In a nutshell, the algorithm is supposed to learn matrices W(n by r) and H(r by m) such that V(n by m) is approximately WH. You start with random values in W and H, and by following the update rules described in the Seung and Lee paper, you're supposed to get closer and closer to good approximations for W and H.
The algorithm is proven to monotonically reduce the divergence measure, but that's not what happens in my implementation. Instead, it settles into an alternation between two divergence values. If you look at W and H, you can see that the resulting factorization is not particularly good.
I've wondered whether to use the updated or old H when calculating the update for W. I tried it both ways, and it doesn't change the behavior of the implementation.
I've checked my implementation against the paper a bunch of times, and I don't see what I'm doing wrong. Can anyone shed some light on the issue?
import numpy as np
def update(V, W, H, r, n, m):
n,m = V.shape
WH = W.dot(H)
# equation (5)
H_coeff = np.zeros(H.shape)
for a in range(r):
for mu in range(m):
for i in range(n):
H_coeff[a, mu] += W[i, a] * V[i, mu] / WH[i, mu]

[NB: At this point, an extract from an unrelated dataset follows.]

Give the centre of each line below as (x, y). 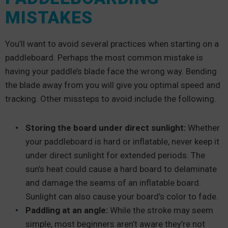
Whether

H_coeff[a, mu] /= sum(W)[a]
H = H * H_coeff
W_coeff = np.zeros(W.shape)
for i in range(n):
for a in range(r):
for mu in range(m):
W_coeff[i, a] += H[a, mu] * V[i, mu] / WH[i, mu]
W_coeff[i, a] /= sum(H.T)[a]
W = W * W_coeff
return W, H
def factor(V, r, iterations=100):
n, m = V.shape
avg_V = sum(sum(V))/n/m
W = np.random.random(n*r).reshape(n,r)*avg_V
H = np.random.random(r*m).reshape(r,m)*avg_V
for i in range(iterations):
WH = W.dot(H)
divergence = sum(sum(V * np.log(V/WH) - V + WH)) # equation (3)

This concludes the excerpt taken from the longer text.